第一章 楽園追放
1-1
パイプオルガンの重厚感のある響きが厳粛な雰囲気を醸し出す。ステンドグラスから差し込む虹色の光に照らされて新郎新婦が愛の誓いを交わした。
「おめでとうー!」
教会の扉から出てきた花嫁と花婿にはフラワーシャワーの祝福が送られる。香道なぎさもピンクと白の花びらを祝福の気持ちを込めて友人へ送った。

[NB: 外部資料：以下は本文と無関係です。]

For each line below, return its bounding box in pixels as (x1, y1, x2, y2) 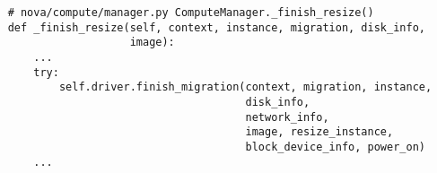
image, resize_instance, (245, 125, 394, 139)
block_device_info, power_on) (245, 140, 425, 153)
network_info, (245, 110, 329, 124)
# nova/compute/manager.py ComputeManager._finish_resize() (7, 6, 374, 19)
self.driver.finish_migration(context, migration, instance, (58, 81, 433, 94)
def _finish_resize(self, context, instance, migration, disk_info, (7, 21, 425, 34)
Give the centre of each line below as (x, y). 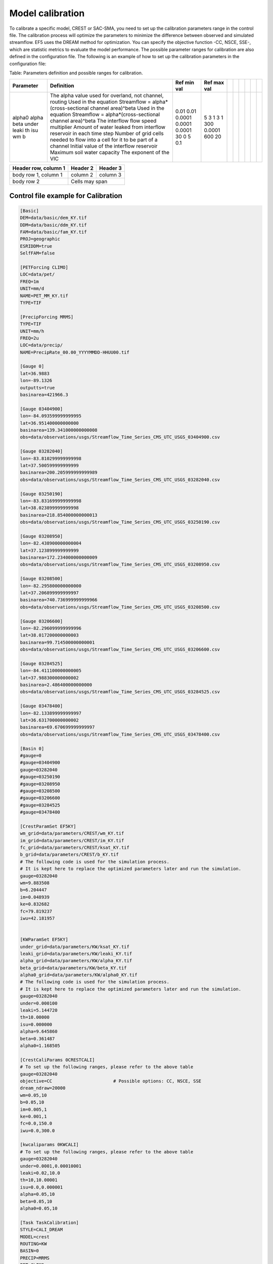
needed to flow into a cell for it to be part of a (104, 140)
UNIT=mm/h (32, 331)
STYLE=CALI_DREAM (41, 1230)
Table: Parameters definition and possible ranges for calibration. (76, 73)
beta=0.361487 (37, 1039)
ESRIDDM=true (36, 246)
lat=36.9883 (35, 373)
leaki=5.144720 (39, 1010)
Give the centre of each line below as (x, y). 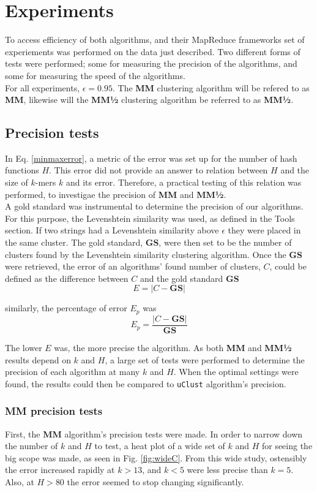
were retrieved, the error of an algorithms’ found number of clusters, (133, 266)
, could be (288, 266)
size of (17, 182)
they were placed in (264, 230)
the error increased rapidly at (60, 470)
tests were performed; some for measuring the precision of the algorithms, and (151, 63)
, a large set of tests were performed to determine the (205, 359)
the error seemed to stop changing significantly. (155, 481)
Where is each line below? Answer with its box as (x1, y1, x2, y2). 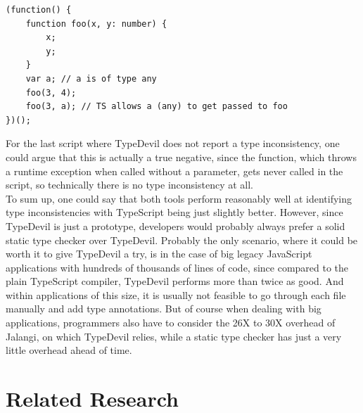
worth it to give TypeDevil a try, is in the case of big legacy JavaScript (6, 246, 312, 261)
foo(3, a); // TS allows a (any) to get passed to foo (25, 101, 288, 112)
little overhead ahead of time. (6, 343, 132, 357)
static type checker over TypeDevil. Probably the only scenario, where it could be (6, 232, 358, 247)
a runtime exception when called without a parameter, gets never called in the (6, 163, 343, 178)
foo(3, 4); (25, 87, 77, 98)
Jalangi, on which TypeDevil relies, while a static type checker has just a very (6, 329, 342, 343)
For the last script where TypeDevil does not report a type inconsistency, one (6, 136, 340, 151)
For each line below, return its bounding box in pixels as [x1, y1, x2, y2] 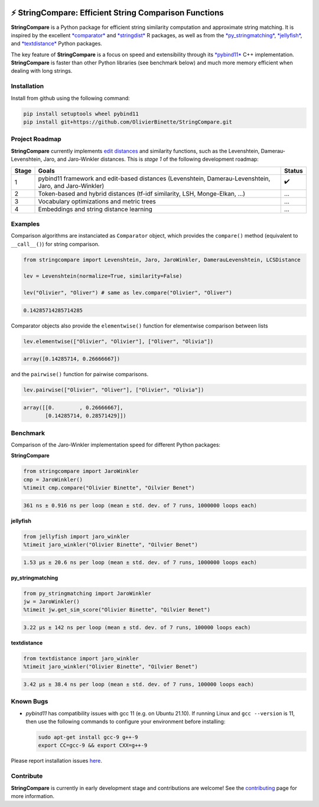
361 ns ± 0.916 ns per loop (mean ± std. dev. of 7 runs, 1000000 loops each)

年が明けて2009年3月。厳しい寒さを乗り越え季候も春の気配を見せ始めた日曜日。今日はなぎさの高校時代の友人、
教会から披露宴会場に移動して華やかな披露宴が幕を開ける。
「まさか私達の中で優香がいちばん最初に結婚するとはね」
「私達も24だしね。そろそろ結婚の話題も出てくる頃だよねぇ」
新郎新婦がお色直しで中座する時間は招待客の談笑の時間でもある。高校時代の仲良し四人組がテーブルに揃った。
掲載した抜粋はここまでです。